Какое-то время назад я приметил эту дату на обложке одной из его книг,
поразмыслил над одряхлением его утреннего одеяния, как бы играючи смерил
длины наших рук и купил для него в Вашингтоне совершенно сногсшибательный
шелковый халат, настоящую драконью шкуру, по-восточному яркую, хоть сейчас
на самурая, -- его-то и содержала коробка.

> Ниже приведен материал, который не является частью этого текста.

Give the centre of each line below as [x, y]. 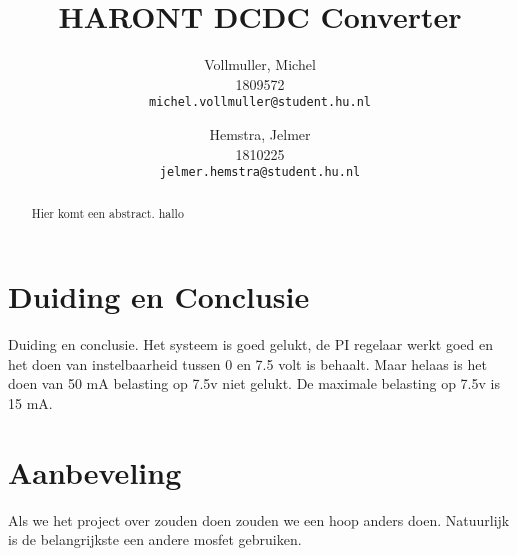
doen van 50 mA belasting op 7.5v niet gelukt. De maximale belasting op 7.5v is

Торопливо сбросив одежды и рыча мой любимый гимн, я принял душ. Мой
многоумелый садовник, делая мне массаж (в чем я немало нуждался), сообщил,
что нынче вечером у Шейдов прием "а-ля фуршет", и что ожидается сенатор
Проубел (пряморечивый государственный муж и двоюродный брат Джона, не
сходящий с газетных листов).
Право, ничего так не любит одинокий мужчина, как неожиданных дней
рождения, и полагая, -- нет, зная наверняка, -- что мой покинутый телефон
вызванивал целый день, я беспечно набрал номер Шейдов и, разумеется, трубку
взяла Сибил.
-- Bon soir{1}, Сибил.
-- А, Чарльз, привет. Хорошо съездили?
-- Да честно говоря--
-- Послушайте, я знаю, что вам нужен Джон, но он сейчас отдыхает, а у
меня куча дел. Он вам потом позвонит, ладно?
-- Когда потом -- вечером?
-- Нет, я думаю, завтра. Кто-то звонит у двери. Пока.